In a previous post, I talked about how organizations are multinational in scope, and talked in some detail about how the need for operations in multiple locations can complicate business operations. Thanks to the interaction of different jurisdictions, business processes often have to differ from location to location. As discussed in that post, this is an area where a process modeling initiative can offer some real benefits by introducing a level of modularity into process definition.
Business processes are, by their nature, automatically affected by operating in multiple jurisdictions, but it turns out that the other layers of the traditional IT stack (business, data, applications, and technology) can also be affected.
First of all, and probably the most pressing of these other cases, is the question of data. Those who have been following the tech news are probably aware of the recent disputes between the EU and the US regarding safe harbor provisions. Operating in different jurisdictions raises knotty questions about where data is stored and who can access it, as well as which national or supranational regulations (note the plural) apply to that particular data store.

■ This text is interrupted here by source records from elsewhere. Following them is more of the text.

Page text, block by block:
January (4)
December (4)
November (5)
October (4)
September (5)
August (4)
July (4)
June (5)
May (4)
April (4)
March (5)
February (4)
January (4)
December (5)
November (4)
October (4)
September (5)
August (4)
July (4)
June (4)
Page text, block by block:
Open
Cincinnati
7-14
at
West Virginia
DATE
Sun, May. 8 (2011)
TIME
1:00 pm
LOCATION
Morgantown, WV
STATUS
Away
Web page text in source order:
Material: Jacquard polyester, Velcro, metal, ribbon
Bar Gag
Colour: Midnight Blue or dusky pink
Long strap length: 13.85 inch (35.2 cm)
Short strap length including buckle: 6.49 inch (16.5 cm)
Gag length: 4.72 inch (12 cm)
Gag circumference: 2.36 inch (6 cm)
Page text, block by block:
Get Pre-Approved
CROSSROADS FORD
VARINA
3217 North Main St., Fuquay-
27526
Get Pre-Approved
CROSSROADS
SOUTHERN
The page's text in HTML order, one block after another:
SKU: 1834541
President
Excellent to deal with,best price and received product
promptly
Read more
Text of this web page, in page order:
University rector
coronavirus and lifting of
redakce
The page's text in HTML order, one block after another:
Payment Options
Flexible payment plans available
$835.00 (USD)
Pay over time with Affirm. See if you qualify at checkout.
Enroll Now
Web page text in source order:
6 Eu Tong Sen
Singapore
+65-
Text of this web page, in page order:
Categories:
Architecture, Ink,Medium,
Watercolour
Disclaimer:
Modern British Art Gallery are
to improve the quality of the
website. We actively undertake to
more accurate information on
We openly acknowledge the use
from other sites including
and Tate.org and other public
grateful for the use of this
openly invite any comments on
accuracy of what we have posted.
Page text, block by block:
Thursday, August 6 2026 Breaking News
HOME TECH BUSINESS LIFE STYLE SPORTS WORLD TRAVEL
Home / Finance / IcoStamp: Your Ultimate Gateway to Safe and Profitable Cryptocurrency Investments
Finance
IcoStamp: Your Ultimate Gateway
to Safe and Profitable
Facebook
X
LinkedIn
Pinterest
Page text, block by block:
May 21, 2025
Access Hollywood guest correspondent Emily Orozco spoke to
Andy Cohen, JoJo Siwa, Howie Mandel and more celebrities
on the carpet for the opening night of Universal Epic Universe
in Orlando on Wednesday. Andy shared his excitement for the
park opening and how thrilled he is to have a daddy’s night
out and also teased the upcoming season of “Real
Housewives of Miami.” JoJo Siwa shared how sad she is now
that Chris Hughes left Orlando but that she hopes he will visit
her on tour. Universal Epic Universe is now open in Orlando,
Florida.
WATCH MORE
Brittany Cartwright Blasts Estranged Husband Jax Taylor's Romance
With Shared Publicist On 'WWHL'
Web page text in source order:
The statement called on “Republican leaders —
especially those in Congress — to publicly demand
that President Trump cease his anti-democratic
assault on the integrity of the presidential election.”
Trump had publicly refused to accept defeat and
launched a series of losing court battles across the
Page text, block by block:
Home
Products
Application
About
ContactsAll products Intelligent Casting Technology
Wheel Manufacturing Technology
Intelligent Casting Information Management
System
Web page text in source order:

So this is an area where the appropriate use of data modeling can be extremely useful in untangling the problem. By mapping data to locations, and locations to legislation, it becomes possible to analyze cases where international data treaties need to be taken into account.
A second area where multinational operations can come to complicate matters is when an organization hosts applications in multiple locations. This becomes an issue in several ways. First of all, there is the question of downtime. Organizations that still manage their own datacenters often schedule upgrades and downtime during the ‘quiet’ period outside of office hours. This works fine when everyone works the same office hours, but not so well when different groups are in different time zones.

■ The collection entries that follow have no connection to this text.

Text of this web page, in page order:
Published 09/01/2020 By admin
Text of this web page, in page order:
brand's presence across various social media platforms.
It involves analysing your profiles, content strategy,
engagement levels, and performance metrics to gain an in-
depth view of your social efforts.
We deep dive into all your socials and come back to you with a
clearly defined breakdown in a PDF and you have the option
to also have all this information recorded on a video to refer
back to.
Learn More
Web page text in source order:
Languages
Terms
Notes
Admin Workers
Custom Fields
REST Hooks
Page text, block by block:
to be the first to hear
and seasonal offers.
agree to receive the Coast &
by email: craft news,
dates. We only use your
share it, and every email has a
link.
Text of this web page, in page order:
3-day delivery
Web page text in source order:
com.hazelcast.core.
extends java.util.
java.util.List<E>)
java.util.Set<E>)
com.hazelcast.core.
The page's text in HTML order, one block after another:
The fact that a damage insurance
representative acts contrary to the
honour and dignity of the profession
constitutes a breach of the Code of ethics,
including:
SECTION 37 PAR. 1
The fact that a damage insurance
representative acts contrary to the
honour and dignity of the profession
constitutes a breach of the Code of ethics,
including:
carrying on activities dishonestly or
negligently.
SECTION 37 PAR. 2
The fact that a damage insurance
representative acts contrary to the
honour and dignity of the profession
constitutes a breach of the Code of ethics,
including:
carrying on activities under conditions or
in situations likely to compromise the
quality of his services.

So the second case where modeling is useful in dealing with multinational operations is to address this issue. If we start by mapping user groups to the locations that they are in (with the time zone of the location being an attribute), and then mapping the user groups to the application instances that the user group uses, it becomes possible to extract a spanning set of what times a particular application instance. This does require that you model the application instances themselves rather than just the applications… but then the purpose of modeling is to gain insight.

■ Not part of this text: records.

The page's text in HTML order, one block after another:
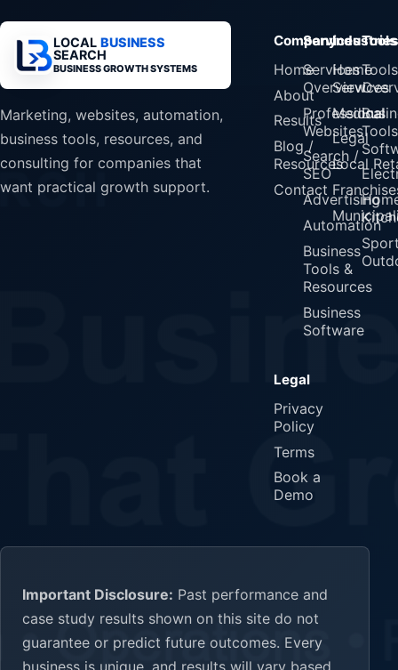
LOCAL BUSINESS
SEARCH
BUSINESS GROWTH SYSTEMS
Marketing, websites, automation,
business tools, resources, and
consulting for companies that
want practical growth support.
Company
Home
About
Results
Blog /
Resources
Contact
Services
Services
Overview
Professional
Websites
Search /
SEO
Advertising
Automation
Business
Tools &
Resources
Business
Software
Industries
Home
Services
Medical
Legal
Local
Tools
Tools
Legal
Privacy
Policy
Terms
Book a
Demo
Important Disclosure: Past performance and
case study results shown on this site do not
guarantee or predict future outcomes. Every
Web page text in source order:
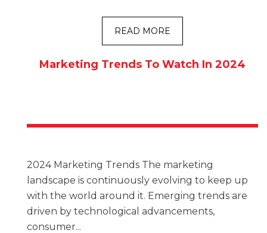
READ MORE
Marketing Trends To Watch In 2024
2024 Marketing Trends The marketing
landscape is continuously evolving to keep up
with the world around it. Emerging trends are
driven by technological advancements,
consumer...
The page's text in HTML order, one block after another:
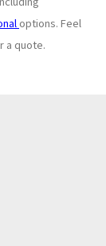
options. Feel
a quote.
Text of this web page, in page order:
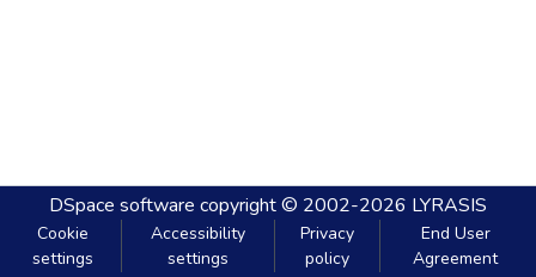
DSpace software copyright © 2002-2026 LYRASIS
Cookie
settings
Accessibility
settings
Privacy
policy
End User
Agreement
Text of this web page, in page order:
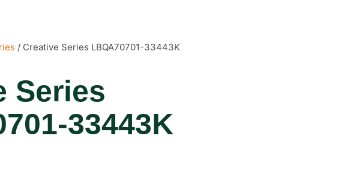
/ Creative Series LBQA70701-33443K
Series
33443K
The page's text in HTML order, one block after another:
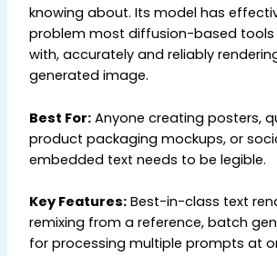
knowing about. Its model has
problem most diffusion-based tools
with, accurately and reliably
generated image.
Best For: Anyone creating posters,
product packaging mockups, or
embedded text needs to be legible.
Key Features: Best-in-class text
remixing from a reference, batch
for processing multiple prompts at
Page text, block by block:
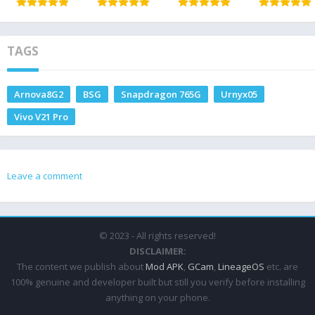
TAGS
Arnova8G2 BSG Snapdragon 765G
Urnyx05
Vivo V21 Pro
Leave a comment
© 2023 - All rights reserved!
DISCLAIMER:
The content we publish about Mod APK, GCam, LineageOS etc. are
100% genuine and developer built but still you verify before installing
anything on your phone.
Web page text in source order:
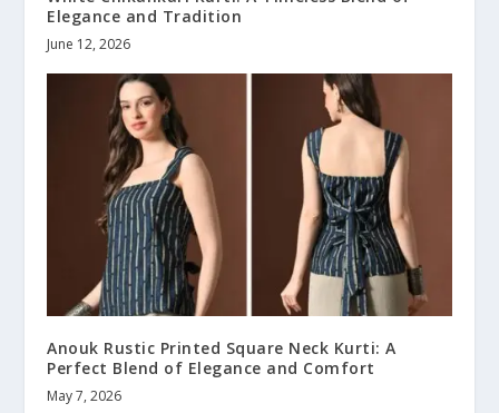
Elegance and Tradition
June 12, 2026
Anouk Rustic Printed Square Neck Kurti: A
Perfect Blend of Elegance and Comfort
May 7, 2026
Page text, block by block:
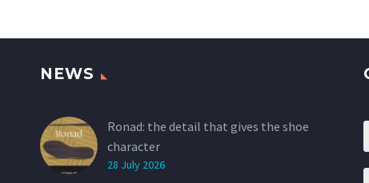
woman, made unique by a
design, the
NEWS
Ronad: the detail that gives the shoe
character
28 July 2026
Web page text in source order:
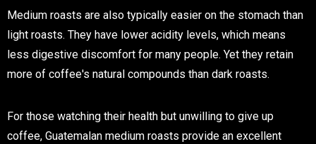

This description serves to introduce the final way in which I seen modeling help with the challenges of multinational operation. As an organization expands to offices around the globe and confronts the problem of user groups working in different time zones, the CIO will naturally turn their mind to whether the organization needs to open new data centers in other locations. But of course this requires the need to balance the increased operating costs with maintaining availability of systems. So this becomes our final case where creating a model of the proposed new deployment enables a much more accurate estimation of costs and benefits, leading to better decision making.